* [WHAT NEEDS TO BE DONE]
Please repeat every line below exactly, from the first to the last.

* [DATA FOR REVIEW]
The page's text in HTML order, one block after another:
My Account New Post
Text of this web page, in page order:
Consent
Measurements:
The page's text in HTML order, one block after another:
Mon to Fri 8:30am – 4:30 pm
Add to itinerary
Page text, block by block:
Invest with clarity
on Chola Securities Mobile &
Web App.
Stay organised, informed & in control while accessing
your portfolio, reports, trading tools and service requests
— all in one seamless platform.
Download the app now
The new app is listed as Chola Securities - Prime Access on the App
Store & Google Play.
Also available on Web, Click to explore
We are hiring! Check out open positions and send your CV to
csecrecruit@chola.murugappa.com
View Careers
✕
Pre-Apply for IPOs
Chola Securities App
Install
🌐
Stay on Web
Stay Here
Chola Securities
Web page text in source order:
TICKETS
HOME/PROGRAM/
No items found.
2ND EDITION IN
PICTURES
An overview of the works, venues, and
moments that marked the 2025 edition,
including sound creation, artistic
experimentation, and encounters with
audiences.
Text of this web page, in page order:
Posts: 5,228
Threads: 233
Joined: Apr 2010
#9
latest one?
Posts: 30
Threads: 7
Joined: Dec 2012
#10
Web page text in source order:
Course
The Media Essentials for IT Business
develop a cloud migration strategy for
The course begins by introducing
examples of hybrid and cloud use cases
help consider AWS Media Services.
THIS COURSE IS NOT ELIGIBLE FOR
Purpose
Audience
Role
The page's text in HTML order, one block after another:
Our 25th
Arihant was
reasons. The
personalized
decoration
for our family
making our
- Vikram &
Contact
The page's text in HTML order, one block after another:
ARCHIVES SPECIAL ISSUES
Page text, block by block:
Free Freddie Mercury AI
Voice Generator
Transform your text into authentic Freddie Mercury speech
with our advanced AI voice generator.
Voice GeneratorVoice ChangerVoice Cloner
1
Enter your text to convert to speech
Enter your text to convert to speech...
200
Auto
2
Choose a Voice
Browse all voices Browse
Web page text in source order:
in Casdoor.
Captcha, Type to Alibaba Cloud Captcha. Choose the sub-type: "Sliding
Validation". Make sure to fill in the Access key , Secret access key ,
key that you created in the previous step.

* [ANSWER FOR THE TASK]
The page's text in HTML order, one block after another:
My Account New Post
Text of this web page, in page order:
Consent
Measurements:
The page's text in HTML order, one block after another:
Mon to Fri 8:30am – 4:30 pm
Add to itinerary
Page text, block by block:
Invest with clarity
on Chola Securities Mobile &
Web App.
Stay organised, informed & in control while accessing
your portfolio, reports, trading tools and service requests
— all in one seamless platform.
Download the app now
The new app is listed as Chola Securities - Prime Access on the App
Store & Google Play.
Also available on Web, Click to explore
We are hiring! Check out open positions and send your CV to
csecrecruit@chola.murugappa.com
View Careers
✕
Pre-Apply for IPOs
Chola Securities App
Install
🌐
Stay on Web
Stay Here
Chola Securities
Web page text in source order:
TICKETS
HOME/PROGRAM/
No items found.
2ND EDITION IN
PICTURES
An overview of the works, venues, and
moments that marked the 2025 edition,
including sound creation, artistic
experimentation, and encounters with
audiences.
Text of this web page, in page order:
Posts: 5,228
Threads: 233
Joined: Apr 2010
#9
latest one?
Posts: 30
Threads: 7
Joined: Dec 2012
#10
Web page text in source order:
Course
The Media Essentials for IT Business
develop a cloud migration strategy for
The course begins by introducing
examples of hybrid and cloud use cases
help consider AWS Media Services.
THIS COURSE IS NOT ELIGIBLE FOR
Purpose
Audience
Role
The page's text in HTML order, one block after another:
Our 25th
Arihant was
reasons. The
personalized
decoration
for our family
making our
- Vikram &
Contact
The page's text in HTML order, one block after another:
ARCHIVES SPECIAL ISSUES
Page text, block by block:
Free Freddie Mercury AI
Voice Generator
Transform your text into authentic Freddie Mercury speech
with our advanced AI voice generator.
Voice GeneratorVoice ChangerVoice Cloner
1
Enter your text to convert to speech
Enter your text to convert to speech...
200
Auto
2
Choose a Voice
Browse all voices Browse
Web page text in source order:
in Casdoor.
Captcha, Type to Alibaba Cloud Captcha. Choose the sub-type: "Sliding
Validation". Make sure to fill in the Access key , Secret access key ,
key that you created in the previous step.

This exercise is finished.